BEGIN
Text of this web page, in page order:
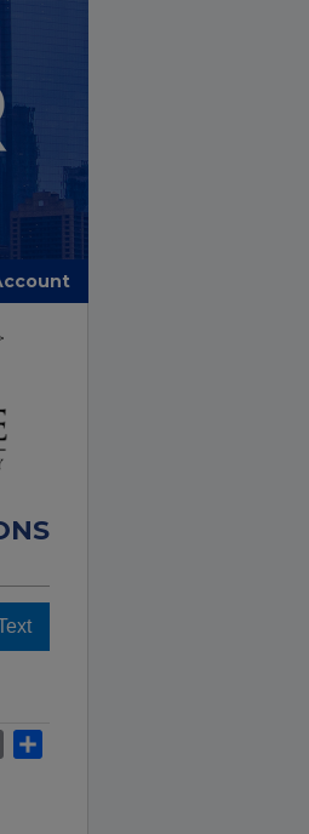
Email
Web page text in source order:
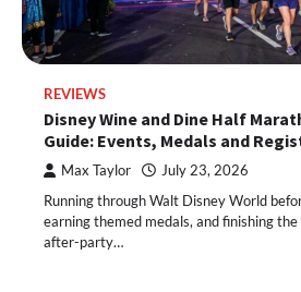
REVIEWS
Disney Wine and Dine Half
Guide: Events, Medals and
Max Taylor July 23, 2026
Running through Walt Disney World
earning themed medals, and finishing
after-party…
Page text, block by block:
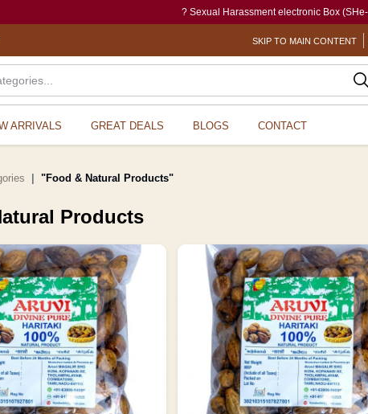
? Sexual Harassment electronic Box (SHe-Box) is an effort
SKIP TO MAIN CONTENT
ARRIVALS GREAT DEALS BLOGS CONTACT
"Food & Natural Products"
Products
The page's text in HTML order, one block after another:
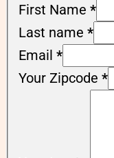
First Name *
Last name *
Email *
Your Zipcode *
END
## [TASK REQUIREMENTS]
Repeat only the lines from the one holding "Page text, block" through the last line of the data, inclusive. Keep the pictures out.

## [EXERCISE RESPONSE]
Page text, block by block:
? Sexual Harassment electronic Box (SHe-Box) is an effort
SKIP TO MAIN CONTENT
ARRIVALS GREAT DEALS BLOGS CONTACT
"Food & Natural Products"
Products
The page's text in HTML order, one block after another:
First Name *
Last name *
Email *
Your Zipcode *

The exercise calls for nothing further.